EC2InstanceRunningScheduler

| Option | Type | Required | Description | |--------|------|----------|-------------| | targetResource | TargetResource | Yes | Tag key and values used to select EC2 instances. | | secrets | Secrets | Yes | Secrets Manager secret for Slack (slackSecretName). | | startSchedule | Schedule | No | Cron for starting instances (default: 50 7 ? * MON-FRI * in Etc/UTC). | | stopSchedule | Schedule | No | Cron for stopping instances (default: 5 19 ? * MON-FRI * in Etc/UTC). | | enableScheduling | boolean | No | Whether both scheduler rules are enabled (default: true). | | resourcePolling | ResourcePollingLimits | No | Per-instance polling caps (see below). |

EC2InstanceRunningScheduleStack

Includes targetResource, secrets, startSchedule, stopSchedule, enableScheduling, and standard StackProps. Does not expose resourcePolling; use EC2InstanceRunningScheduler when you need custom polling limits.

TargetResource

  • tagKey – Tag key used to select instances (e.g. Schedule).
  • tagValues – Tag values that must match (e.g. ['YES']).

Schedule

  • timezoneTimeZone from aws-cdk-lib (e.g. TimeZone.ASIA_TOKYO, TimeZone.ETC_UTC).
  • minute – Cron minute (059).
  • hour – Cron hour (023).
  • week – Cron day-of-week field (e.g. MON-FRI).

Secrets

  • slackSecretName – Name of the AWS Secrets Manager secret. The Lambda expects JSON with token (Slack bot token) and channel (channel ID or name for chat.postMessage).

ResourcePollingLimits

Written to PROCESS_RESOURCE_MAX_LOOP_COUNT and PROCESS_RESOURCE_MAX_ELAPSED_SECONDS on the running scheduler Lambda.

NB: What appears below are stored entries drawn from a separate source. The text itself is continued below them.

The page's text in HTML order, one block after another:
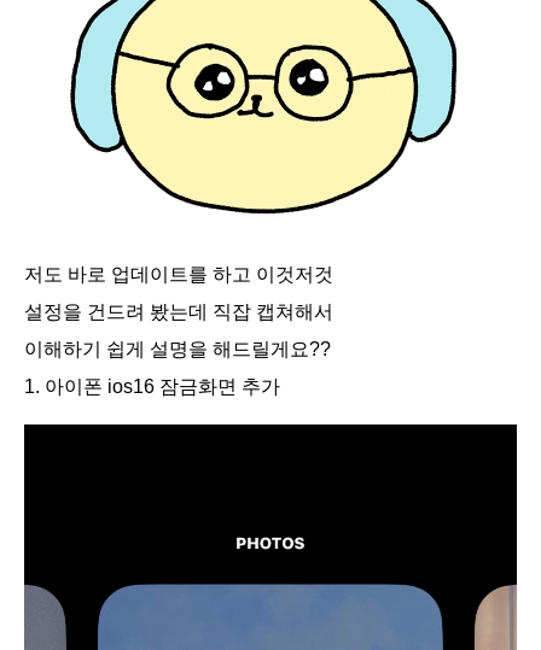
저도 바로 업데이트를 하고 이것저것
설정을 건드려 봤는데 직잡 캡쳐해서
이해하기 쉽게 설명을 해드릴게요??
1. 아이폰 ios16 잠금화면 추가
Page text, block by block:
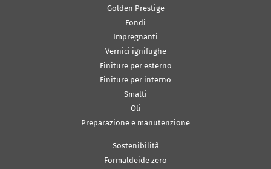
Golden Prestige
Fondi
Impregnanti
Vernici ignifughe
Finiture per esterno
Finiture per interno
Smalti
Oli
Preparazione e manutenzione
Sostenibilità
Formaldeide zero

  • maxLoopCount – Maximum describe/poll loop iterations per instance (default: 90). Must be a positive integer when set.
  • maxElapsedSeconds – Maximum wall-clock seconds spent polling one instance (default: 1800, 30 minutes). Must be a positive integer when set.

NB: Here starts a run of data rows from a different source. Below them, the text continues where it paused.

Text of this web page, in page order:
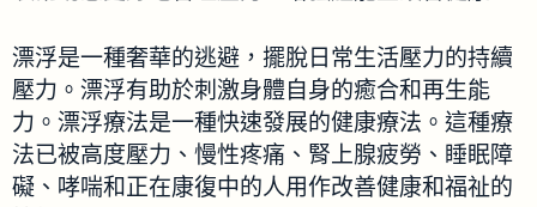
漂浮是一種奢華的逃避，擺脫日常生活壓力的持續
壓力。漂浮有助於刺激身體自身的癒合和再生能
力。漂浮療法是一種快速發展的健康療法。這種療
法已被高度壓力、慢性疼痛、腎上腺疲勞、睡眠障
礙、哮喘和正在康復中的人用作改善健康和福祉的

When a limit is exceeded during polling, the handler throws an error with prefix ResourcePollingFailed: (MaxLoopCountExceeded, MaxElapsedTimeExceeded, or UnexpectedInstanceState for unknown EC2 states).

Requirements

  • Node.js ≥ 20.0.0 (for developing or synthesizing CDK apps that depend on this package).
  • aws-cdk-lib ^2.232.0 and constructs ^10.5.1 (peer dependencies).
  • AWS – EventBridge Scheduler; Lambda with Durable Execution (Node.js 24.x runtime in the construct; Durable Execution requires a supported Node.js runtime in your region), a live alias, Parameters and Secrets Lambda Extension; EC2 (DescribeInstances, StartInstances, StopInstances); Resource Groups Tagging API (tag:GetResources); Secrets Manager. The deployed function uses arm64, Durable Execution IAM policies, a 2-hour Durable execution timeout (construct default), and a bundled handler that loads secrets via aws-lambda-secret-fetcher.

License

This project is licensed under the Apache-2.0 License.